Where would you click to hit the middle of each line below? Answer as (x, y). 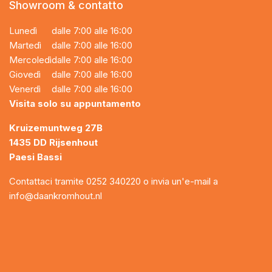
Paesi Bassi (36, 157)
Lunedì (23, 30)
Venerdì (25, 89)
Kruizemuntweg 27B (58, 127)
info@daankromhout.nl (56, 195)
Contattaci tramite (48, 181)
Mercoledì (30, 59)
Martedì (25, 45)
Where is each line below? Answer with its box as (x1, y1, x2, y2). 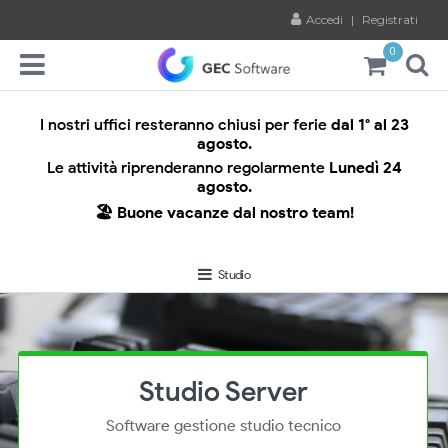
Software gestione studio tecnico (105, 416, 341, 436)
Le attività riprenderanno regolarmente (46, 158, 329, 177)
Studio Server (138, 374, 308, 409)
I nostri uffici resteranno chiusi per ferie (39, 115, 331, 134)
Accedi (306, 11, 346, 27)
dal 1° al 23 (330, 115, 409, 134)
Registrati (362, 11, 418, 27)
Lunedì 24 (328, 158, 402, 177)
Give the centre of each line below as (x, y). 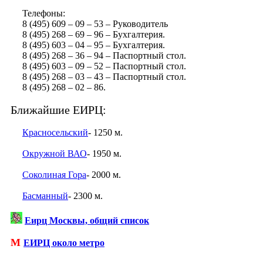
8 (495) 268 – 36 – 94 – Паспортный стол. (98, 56)
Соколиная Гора (54, 175)
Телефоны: (38, 14)
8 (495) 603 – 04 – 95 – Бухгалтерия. (88, 45)
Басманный (45, 196)
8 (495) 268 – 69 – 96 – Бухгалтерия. (88, 35)
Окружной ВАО (55, 154)
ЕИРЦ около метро (64, 243)
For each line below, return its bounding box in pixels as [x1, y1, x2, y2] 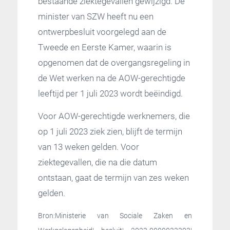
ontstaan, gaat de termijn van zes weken [37, 172, 189, 183]
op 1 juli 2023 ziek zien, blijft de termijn [37, 126, 182, 137]
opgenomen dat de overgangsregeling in [37, 57, 190, 68]
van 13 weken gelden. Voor [37, 142, 139, 152]
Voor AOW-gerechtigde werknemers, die [37, 111, 190, 122]
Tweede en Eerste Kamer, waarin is [37, 42, 171, 52]
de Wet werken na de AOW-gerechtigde [37, 72, 185, 83]
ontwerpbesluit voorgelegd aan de [37, 26, 166, 37]
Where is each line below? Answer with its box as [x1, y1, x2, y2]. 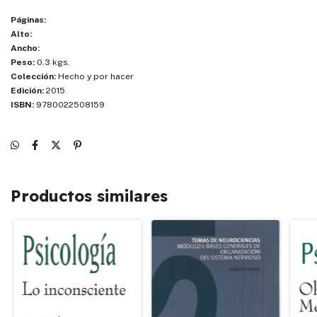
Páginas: [11, 14, 46, 25]
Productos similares [11, 185, 168, 206]
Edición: [11, 85, 44, 96]
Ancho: [11, 42, 40, 53]
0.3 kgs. [35, 57, 70, 67]
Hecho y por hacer [56, 71, 134, 81]
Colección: [11, 71, 56, 81]
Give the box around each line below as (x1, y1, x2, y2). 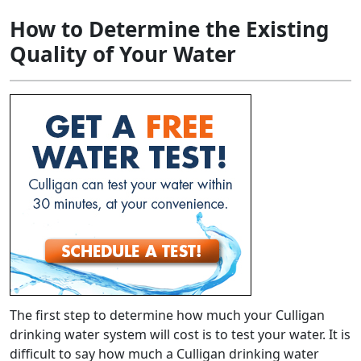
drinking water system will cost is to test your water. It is (10, 326, 351, 343)
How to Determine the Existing (10, 15, 329, 44)
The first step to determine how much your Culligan (10, 306, 325, 324)
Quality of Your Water (10, 39, 236, 68)
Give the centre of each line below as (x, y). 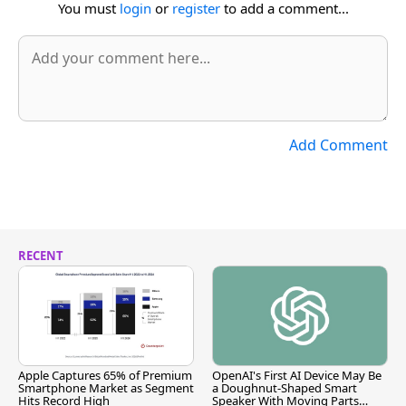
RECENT (41, 256)
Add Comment (338, 145)
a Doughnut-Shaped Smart (285, 388)
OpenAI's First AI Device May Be (297, 376)
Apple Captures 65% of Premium (105, 376)
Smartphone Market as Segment (106, 388)
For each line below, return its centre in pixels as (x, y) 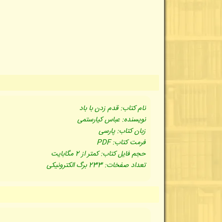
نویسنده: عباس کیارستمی (112, 120)
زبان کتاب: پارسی (122, 132)
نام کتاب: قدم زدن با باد (113, 109)
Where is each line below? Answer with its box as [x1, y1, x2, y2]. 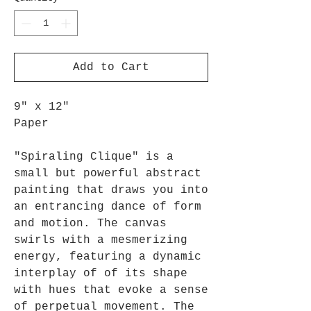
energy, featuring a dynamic [14, 251, 201, 263]
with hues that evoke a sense [14, 284, 208, 296]
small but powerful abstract [14, 167, 201, 180]
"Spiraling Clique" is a [14, 151, 174, 163]
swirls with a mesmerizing [14, 234, 187, 246]
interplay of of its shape [14, 267, 187, 280]
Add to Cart [73, 61, 149, 74]
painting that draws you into [14, 184, 208, 196]
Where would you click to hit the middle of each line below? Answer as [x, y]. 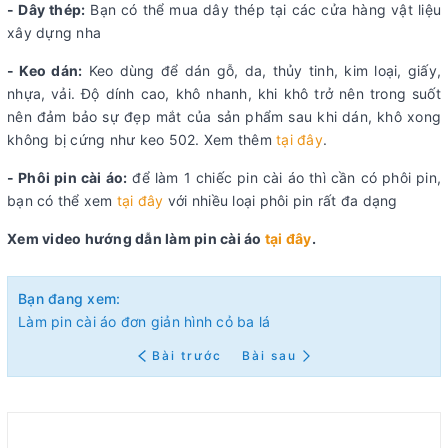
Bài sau [269, 356]
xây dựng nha [54, 33]
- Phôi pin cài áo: [67, 178]
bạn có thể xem [62, 201]
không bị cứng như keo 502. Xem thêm [141, 140]
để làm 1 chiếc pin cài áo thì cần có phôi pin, [284, 178]
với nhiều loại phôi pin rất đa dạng [280, 201]
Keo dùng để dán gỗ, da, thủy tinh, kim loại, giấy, [262, 71]
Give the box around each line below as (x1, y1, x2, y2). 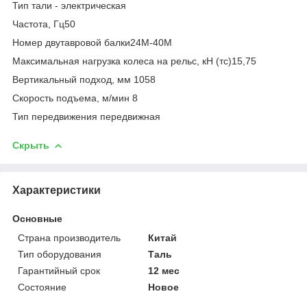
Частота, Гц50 (12, 18, 75, 29)
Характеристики (12, 184, 101, 196)
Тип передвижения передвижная (12, 110, 160, 122)
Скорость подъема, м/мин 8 (12, 92, 138, 103)
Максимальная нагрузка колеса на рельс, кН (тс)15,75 (12, 55, 256, 66)
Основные (12, 212, 62, 224)
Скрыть (12, 139, 49, 151)
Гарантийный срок (18, 265, 100, 276)
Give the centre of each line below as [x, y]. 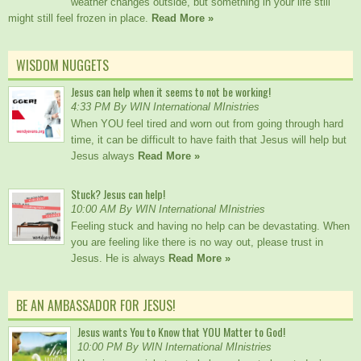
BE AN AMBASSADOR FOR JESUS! [96, 306]
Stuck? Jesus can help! [118, 194]
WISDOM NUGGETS [62, 66]
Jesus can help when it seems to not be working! [171, 92]
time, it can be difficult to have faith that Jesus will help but [209, 140]
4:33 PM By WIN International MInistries [165, 107]
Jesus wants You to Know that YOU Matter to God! [181, 332]
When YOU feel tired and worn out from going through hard [207, 124]
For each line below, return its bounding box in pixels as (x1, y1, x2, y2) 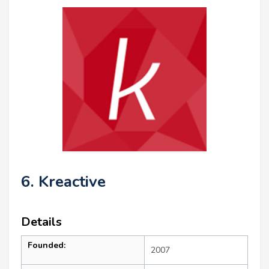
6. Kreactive (21, 171, 106, 192)
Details (21, 213, 62, 230)
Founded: (28, 239, 65, 251)
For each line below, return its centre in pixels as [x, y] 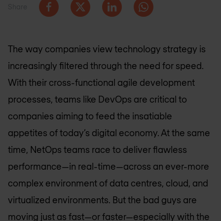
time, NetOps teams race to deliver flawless [97, 149]
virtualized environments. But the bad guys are [102, 200]
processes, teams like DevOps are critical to [97, 99]
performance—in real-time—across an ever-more [109, 166]
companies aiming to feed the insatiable [90, 116]
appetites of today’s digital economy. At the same [109, 133]
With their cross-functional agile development [101, 82]
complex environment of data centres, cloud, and [108, 183]
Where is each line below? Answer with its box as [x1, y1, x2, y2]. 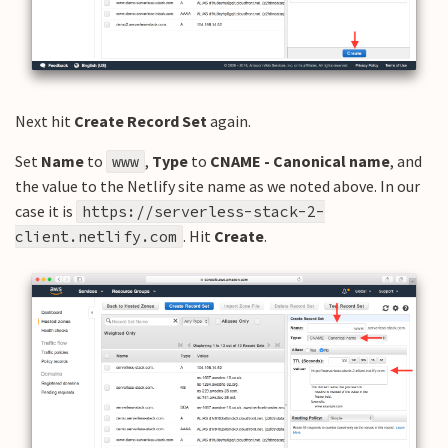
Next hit [15, 111, 74, 132]
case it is [15, 201, 76, 222]
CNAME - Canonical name [210, 151, 390, 172]
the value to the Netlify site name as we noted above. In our [15, 176, 420, 197]
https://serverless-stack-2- [82, 202, 325, 222]
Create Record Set [74, 111, 207, 132]
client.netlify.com [15, 227, 177, 247]
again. [207, 111, 251, 132]

----

### The problem
The answer must consist solely of the lines from the first line of the records through the line containing "drinking water system", reproduced exactly and without the pictures.

### Exercise result
Where would you click to hit the middle of each line below? Answer as (x, y). 
Paesi Bassi (36, 157)
Lunedì (23, 30)
Venerdì (25, 89)
Kruizemuntweg 27B (58, 127)
info@daankromhout.nl (56, 195)
Contattaci tramite (48, 181)
Mercoledì (30, 59)
Martedì (25, 45)
Where is each line below? Answer with its box as (x1, y1, x2, y2). 
Software gestione studio tecnico (105, 416, 341, 436)
Le attività riprenderanno regolarmente (46, 158, 329, 177)
Studio Server (138, 374, 308, 409)
I nostri uffici resteranno chiusi per ferie (39, 115, 331, 134)
Accedi (306, 11, 346, 27)
dal 1° al 23 (330, 115, 409, 134)
Registrati (362, 11, 418, 27)
Lunedì 24 (328, 158, 402, 177)
Give the centre of each line below as (x, y). 
8 (495) 268 – 36 – 94 – Паспортный стол. (98, 56)
Соколиная Гора (54, 175)
Телефоны: (38, 14)
8 (495) 603 – 04 – 95 – Бухгалтерия. (88, 45)
Басманный (45, 196)
8 (495) 268 – 69 – 96 – Бухгалтерия. (88, 35)
Окружной ВАО (55, 154)
ЕИРЦ около метро (64, 243)
For each line below, return its bounding box in pixels as [x1, y1, x2, y2] 
ontstaan, gaat de termijn van zes weken [37, 172, 189, 183]
op 1 juli 2023 ziek zien, blijft de termijn [37, 126, 182, 137]
opgenomen dat de overgangsregeling in [37, 57, 190, 68]
van 13 weken gelden. Voor [37, 142, 139, 152]
Voor AOW-gerechtigde werknemers, die [37, 111, 190, 122]
Tweede en Eerste Kamer, waarin is [37, 42, 171, 52]
de Wet werken na de AOW-gerechtigde [37, 72, 185, 83]
ontwerpbesluit voorgelegd aan de [37, 26, 166, 37]
Where is each line below? Answer with its box as [x1, y1, x2, y2]. 
Páginas: [11, 14, 46, 25]
Productos similares [11, 185, 168, 206]
Edición: [11, 85, 44, 96]
Ancho: [11, 42, 40, 53]
0.3 kgs. [35, 57, 70, 67]
Hecho y por hacer [56, 71, 134, 81]
Colección: [11, 71, 56, 81]
Give the box around each line below as (x1, y1, x2, y2). 
drinking water system will cost is to test your water. It is (10, 326, 351, 343)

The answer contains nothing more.